I have implemented a simple code for Hidden Markov Model by hmmlearn and it is working well. I used fit() method, i.e. hmmlearn.fit to learn the hmm parameter based on my data. If I have more data and want to update previously fitted model without training/fitting from scratch, what can I do? In other words, how can I initialize a new model based on what I know so far, and keep going with the new piece of observations/samples to fit a better model to my data
In hmmlearn
you may have noticed that once you train with hmmlearn.fit
, the model parameters update:
import numpy as np
import pickle
from hmmlearn import hmm
np.random.seed(42)
# initialize model
model = hmm.GaussianHMM(n_components=3, covariance_type="full")
model.startprob_ = np.array([0.33, 0.33, 0.34])
model.transmat_ = np.array([[0.1, 0.2, 0.7],
[0.3, 0.5, 0.2],
[0.5, 0.1, 0.4]])
model.means_ = np.array([[1.0, 1.0], [2.0, 1.0], [3.0, 1.0]])
model.covars_ = np.tile(np.identity(2), (3, 1, 1))
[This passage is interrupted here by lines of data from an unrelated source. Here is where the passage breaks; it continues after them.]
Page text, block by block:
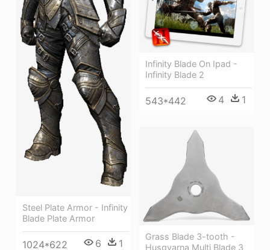
Steel Plate Armor - Infinity
Blade Plate Armor
1024*622 6 1
Infinity Blade On Ipad -
Infinity Blade 2
543*442 4 1
Grass Blade 3-tooth -
Husqvarna Multi Blade 3
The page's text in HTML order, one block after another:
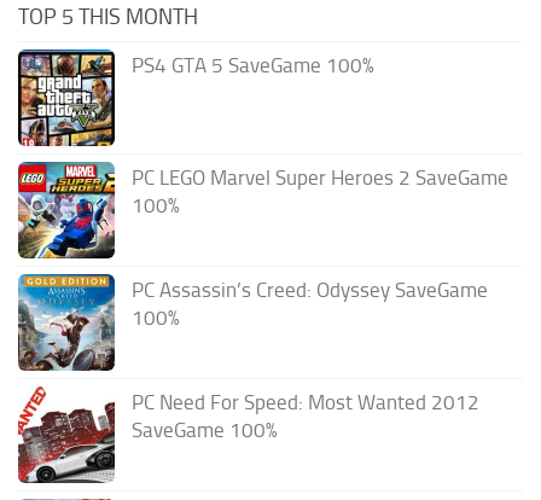
TOP 5 THIS MONTH
PS4 GTA 5 SaveGame 100%
PC LEGO Marvel Super Heroes 2 SaveGame
100%
PC Assassin’s Creed: Odyssey SaveGame
100%
PC Need For Speed: Most Wanted 2012
SaveGame 100%
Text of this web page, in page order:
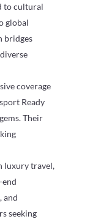
to cultural
global
bridges
coverage
Ready
Their
luxury travel,
end
and
seeking
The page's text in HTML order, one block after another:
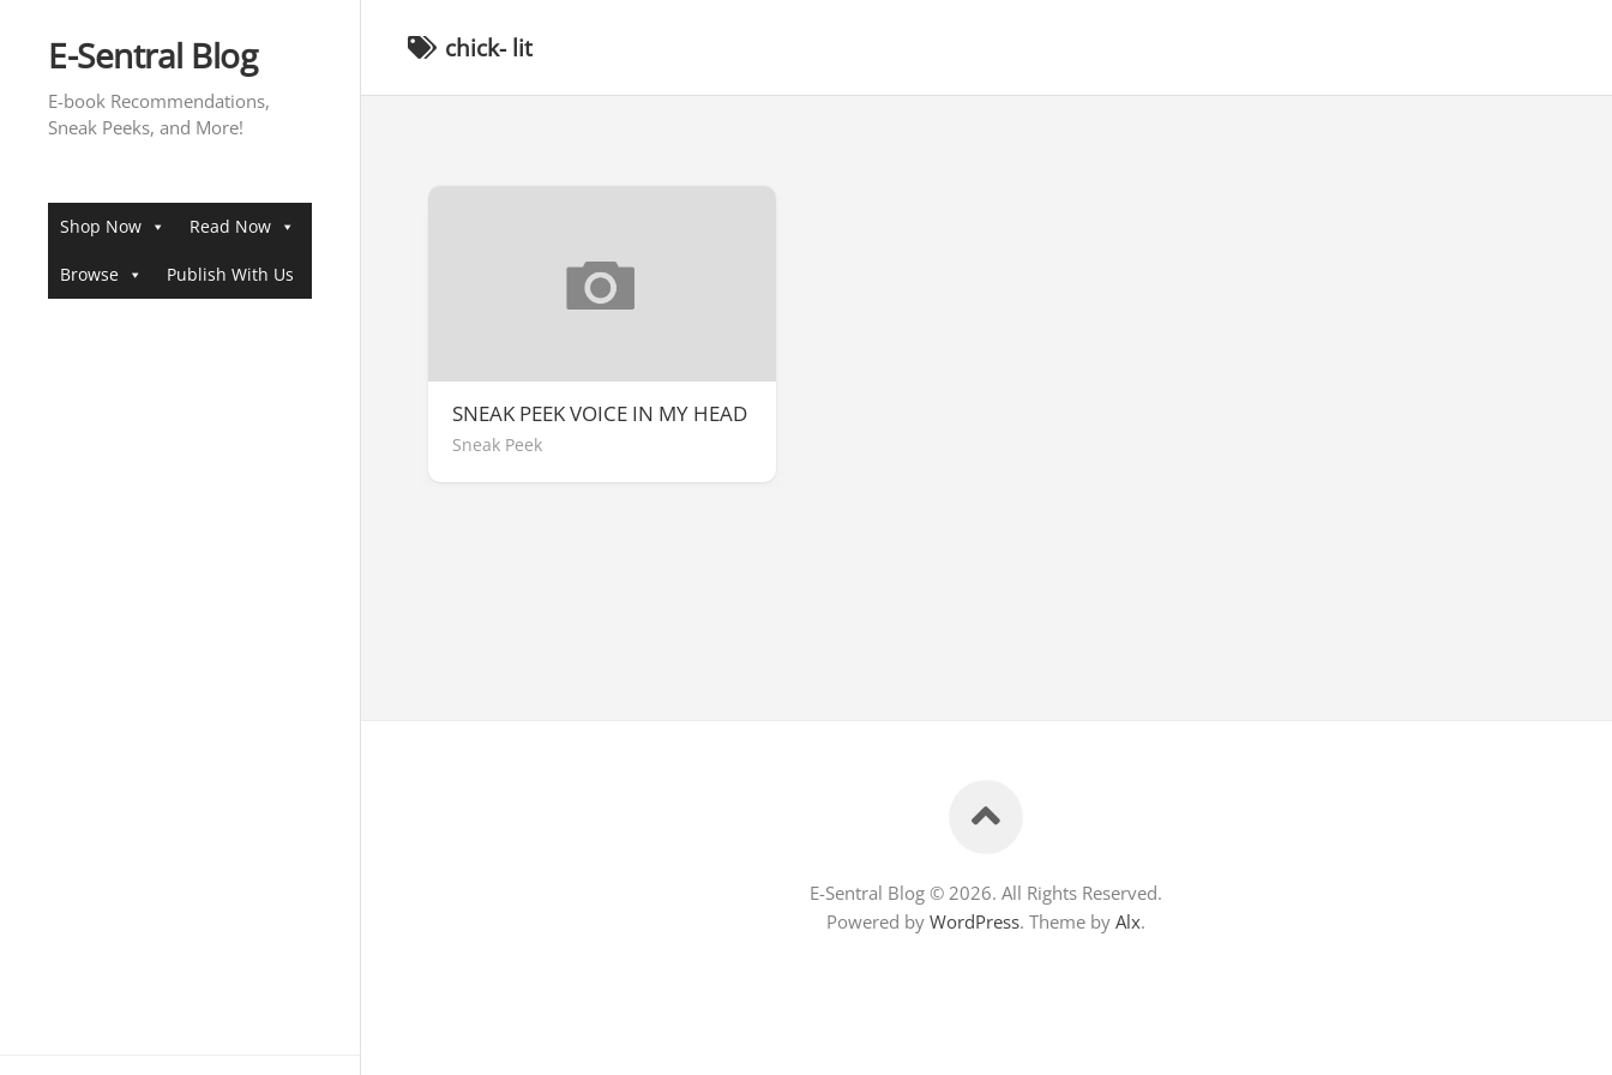
contentE-Sentral Blog
E-book Recommendations,
Sneak Peeks, and More!
Shop Now Read Now
Browse Publish With Us
chick- lit
SNEAK PEEK VOICE IN MY HEAD
Sneak Peek
E-Sentral Blog © 2026. All Rights Reserved.
Powered by WordPress. Theme by Alx.

# generate "fake" training data
emissions1, states1 = model.sample(100)
print("Transition matrix before training: \n", model.transmat_)
# train
model.fit(emissions1)
print("Transition matrix after training: \n", model.transmat_)
# save model
with open("modelname.pkl", "wb") as f: pickle.dump(model, f)
#################################
>>> Transition matrix before training:
[[0.1 0.2 0.7]
[0.3 0.5 0.2]
[0.5 0.1 0.4]]
>>> Transition matrix after training:
[[0.19065325 0.50905216 0.30029459]
[0.41888047 0.39276483 0.18835471]
[0.44558543 0.13767827 0.4167363 ]]
This means that if you have a new training data (ie. emissions2
), you can use the same updated model to train on the new emission sequence. You can either choose to save the entire model by pickling (as shown above), or you can save the numpy arrays of the transition matrix, emission matrix, etc.